- _Dataset extract_
—————

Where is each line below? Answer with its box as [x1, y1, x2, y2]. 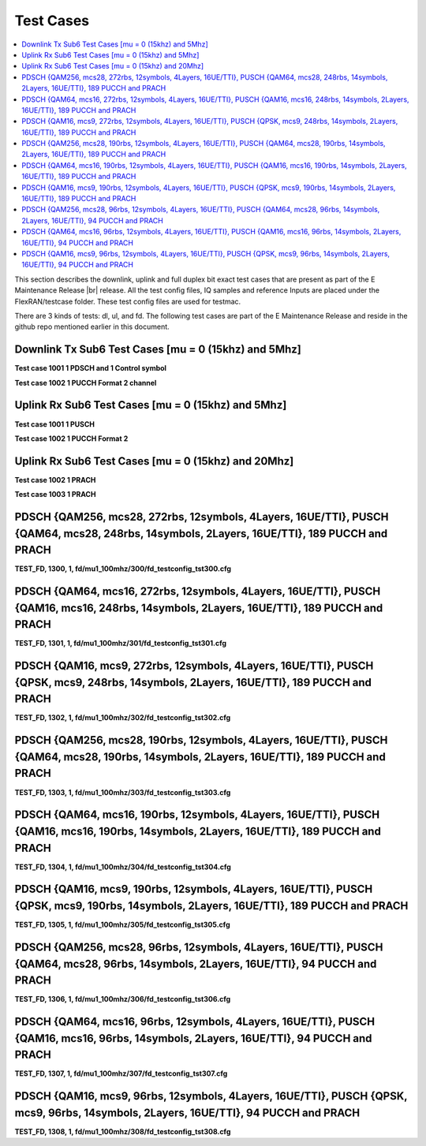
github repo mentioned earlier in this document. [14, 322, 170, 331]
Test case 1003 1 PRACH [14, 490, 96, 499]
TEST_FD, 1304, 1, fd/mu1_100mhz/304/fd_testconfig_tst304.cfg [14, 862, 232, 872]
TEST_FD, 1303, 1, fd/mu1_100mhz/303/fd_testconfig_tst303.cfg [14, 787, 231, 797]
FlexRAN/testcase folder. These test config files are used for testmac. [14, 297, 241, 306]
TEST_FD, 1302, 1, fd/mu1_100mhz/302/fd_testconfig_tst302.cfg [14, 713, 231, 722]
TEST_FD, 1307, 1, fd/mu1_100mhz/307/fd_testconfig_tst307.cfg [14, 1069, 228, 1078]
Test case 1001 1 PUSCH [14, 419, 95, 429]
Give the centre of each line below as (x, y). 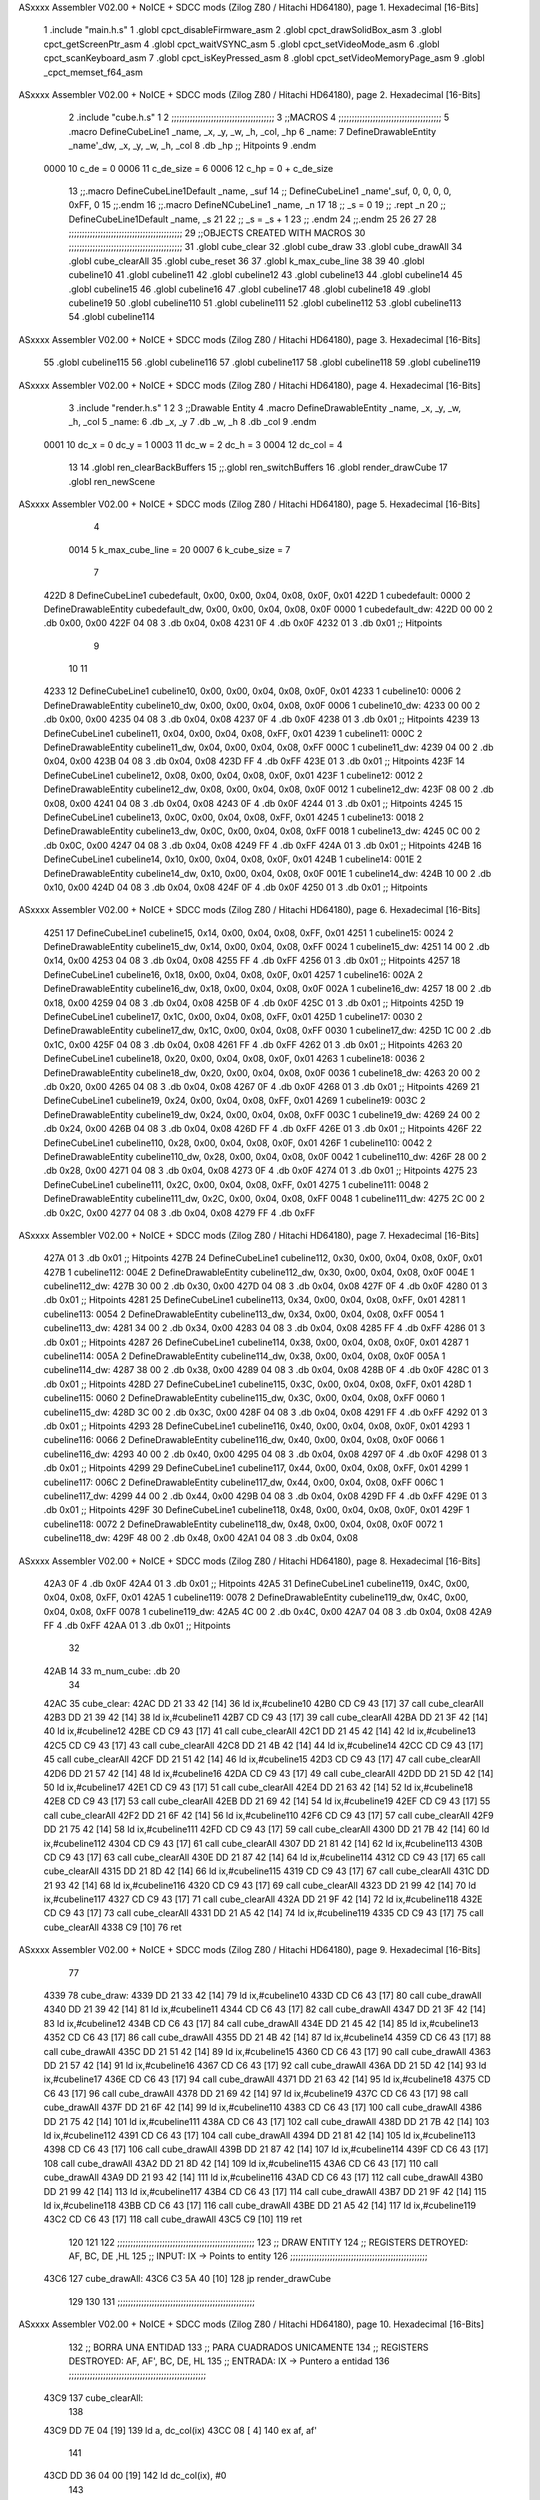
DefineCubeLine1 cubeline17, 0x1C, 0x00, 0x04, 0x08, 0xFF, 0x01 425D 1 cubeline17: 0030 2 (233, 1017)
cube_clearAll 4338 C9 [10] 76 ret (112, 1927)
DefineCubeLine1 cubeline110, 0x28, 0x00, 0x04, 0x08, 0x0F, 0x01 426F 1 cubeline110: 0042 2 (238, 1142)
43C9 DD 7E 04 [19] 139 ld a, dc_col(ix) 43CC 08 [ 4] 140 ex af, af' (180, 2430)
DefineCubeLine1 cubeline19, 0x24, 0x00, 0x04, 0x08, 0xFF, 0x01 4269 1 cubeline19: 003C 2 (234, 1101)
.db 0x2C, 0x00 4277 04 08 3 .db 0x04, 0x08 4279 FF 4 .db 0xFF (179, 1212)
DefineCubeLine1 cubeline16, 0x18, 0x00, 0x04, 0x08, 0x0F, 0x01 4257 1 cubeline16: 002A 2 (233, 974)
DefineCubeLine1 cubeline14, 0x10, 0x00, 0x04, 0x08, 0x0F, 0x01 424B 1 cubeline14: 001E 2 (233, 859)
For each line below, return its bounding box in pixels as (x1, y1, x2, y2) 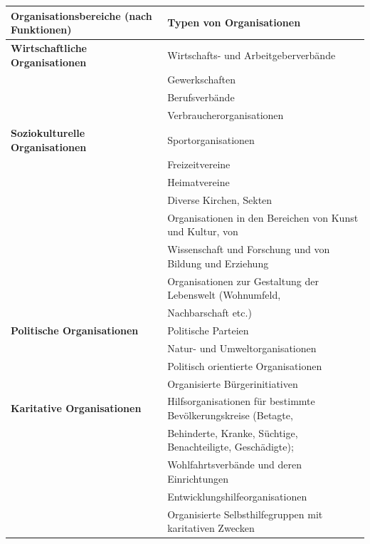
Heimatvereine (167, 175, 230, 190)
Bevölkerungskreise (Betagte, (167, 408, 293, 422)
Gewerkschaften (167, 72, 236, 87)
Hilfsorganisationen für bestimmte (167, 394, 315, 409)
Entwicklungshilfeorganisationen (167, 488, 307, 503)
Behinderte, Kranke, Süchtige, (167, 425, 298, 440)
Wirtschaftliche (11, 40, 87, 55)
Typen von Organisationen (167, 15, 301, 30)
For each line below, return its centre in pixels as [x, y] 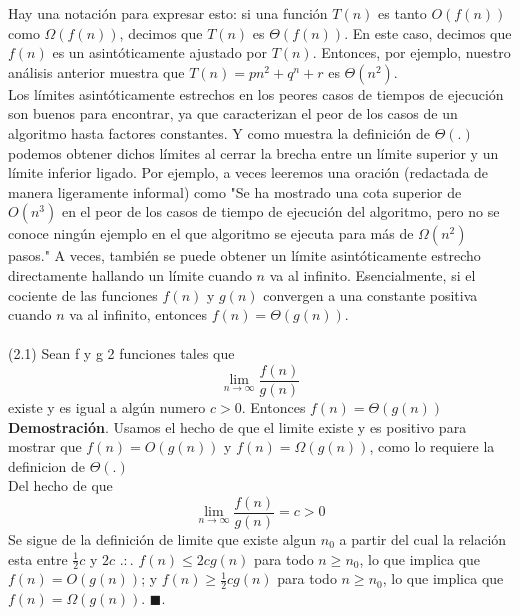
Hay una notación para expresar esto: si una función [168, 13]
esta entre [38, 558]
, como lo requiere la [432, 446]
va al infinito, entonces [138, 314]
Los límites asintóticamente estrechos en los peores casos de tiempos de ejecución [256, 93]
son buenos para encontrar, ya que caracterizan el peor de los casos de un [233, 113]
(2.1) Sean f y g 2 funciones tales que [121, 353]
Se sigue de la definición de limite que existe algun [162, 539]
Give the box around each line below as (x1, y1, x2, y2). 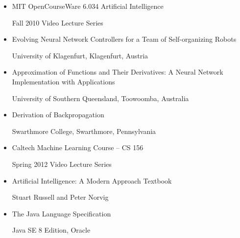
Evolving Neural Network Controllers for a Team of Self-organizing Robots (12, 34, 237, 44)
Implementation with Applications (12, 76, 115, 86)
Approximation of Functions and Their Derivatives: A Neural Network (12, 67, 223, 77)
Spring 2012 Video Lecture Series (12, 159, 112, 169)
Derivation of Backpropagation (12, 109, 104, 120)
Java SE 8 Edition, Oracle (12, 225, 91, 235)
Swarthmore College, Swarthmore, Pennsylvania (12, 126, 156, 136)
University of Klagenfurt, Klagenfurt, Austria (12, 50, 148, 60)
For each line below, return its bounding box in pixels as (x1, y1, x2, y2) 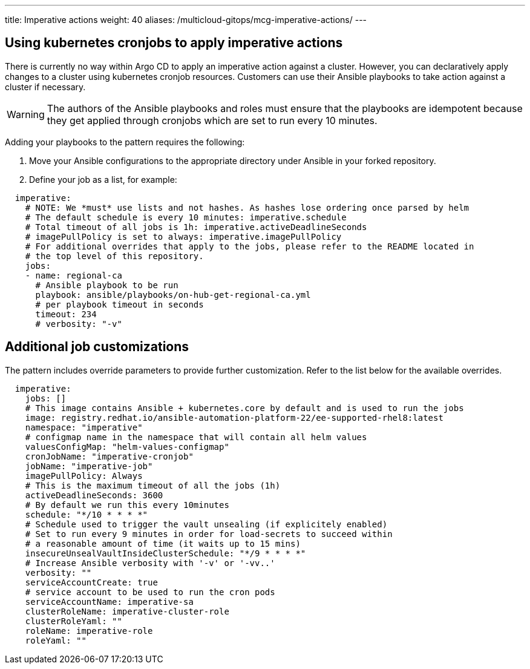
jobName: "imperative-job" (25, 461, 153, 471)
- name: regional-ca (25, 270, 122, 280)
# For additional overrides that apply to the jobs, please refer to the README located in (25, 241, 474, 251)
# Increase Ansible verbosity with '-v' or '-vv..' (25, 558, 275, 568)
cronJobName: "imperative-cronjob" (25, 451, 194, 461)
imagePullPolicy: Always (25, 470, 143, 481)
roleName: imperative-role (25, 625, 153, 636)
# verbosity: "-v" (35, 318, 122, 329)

—————

- _Prompt_
Exactly as written, repeat the lines from the beginning of the entries up to and including the line with "son buenos para", but not the pictures.

- _Written answer_
Where is each line below? Answer with its box as [x1, y1, x2, y2]. 
github repo mentioned earlier in this document. [14, 322, 170, 331]
Test case 1003 1 PRACH [14, 490, 96, 499]
TEST_FD, 1304, 1, fd/mu1_100mhz/304/fd_testconfig_tst304.cfg [14, 862, 232, 872]
TEST_FD, 1303, 1, fd/mu1_100mhz/303/fd_testconfig_tst303.cfg [14, 787, 231, 797]
FlexRAN/testcase folder. These test config files are used for testmac. [14, 297, 241, 306]
TEST_FD, 1302, 1, fd/mu1_100mhz/302/fd_testconfig_tst302.cfg [14, 713, 231, 722]
TEST_FD, 1307, 1, fd/mu1_100mhz/307/fd_testconfig_tst307.cfg [14, 1069, 228, 1078]
Test case 1001 1 PUSCH [14, 419, 95, 429]
Give the centre of each line below as (x, y). 
DefineCubeLine1 cubeline17, 0x1C, 0x00, 0x04, 0x08, 0xFF, 0x01 425D 1 cubeline17: 0030 2 (233, 1017)
cube_clearAll 4338 C9 [10] 76 ret (112, 1927)
DefineCubeLine1 cubeline110, 0x28, 0x00, 0x04, 0x08, 0x0F, 0x01 426F 1 cubeline110: 0042 2 (238, 1142)
43C9 DD 7E 04 [19] 139 ld a, dc_col(ix) 43CC 08 [ 4] 140 ex af, af' (180, 2430)
DefineCubeLine1 cubeline19, 0x24, 0x00, 0x04, 0x08, 0xFF, 0x01 4269 1 cubeline19: 003C 2 (234, 1101)
.db 0x2C, 0x00 4277 04 08 3 .db 0x04, 0x08 4279 FF 4 .db 0xFF (179, 1212)
DefineCubeLine1 cubeline16, 0x18, 0x00, 0x04, 0x08, 0x0F, 0x01 4257 1 cubeline16: 002A 2 (233, 974)
DefineCubeLine1 cubeline14, 0x10, 0x00, 0x04, 0x08, 0x0F, 0x01 424B 1 cubeline14: 001E 2 (233, 859)
For each line below, return its bounding box in pixels as (x1, y1, x2, y2) 
Heimatvereine (167, 175, 230, 190)
Bevölkerungskreise (Betagte, (167, 408, 293, 422)
Gewerkschaften (167, 72, 236, 87)
Hilfsorganisationen für bestimmte (167, 394, 315, 409)
Entwicklungshilfeorganisationen (167, 488, 307, 503)
Behinderte, Kranke, Süchtige, (167, 425, 298, 440)
Wirtschaftliche (11, 40, 87, 55)
Typen von Organisationen (167, 15, 301, 30)
For each line below, return its centre in pixels as [x, y] 
Hay una notación para expresar esto: si una función [168, 13]
esta entre [38, 558]
, como lo requiere la [432, 446]
va al infinito, entonces [138, 314]
Los límites asintóticamente estrechos en los peores casos de tiempos de ejecución [256, 93]
son buenos para encontrar, ya que caracterizan el peor de los casos de un [233, 113]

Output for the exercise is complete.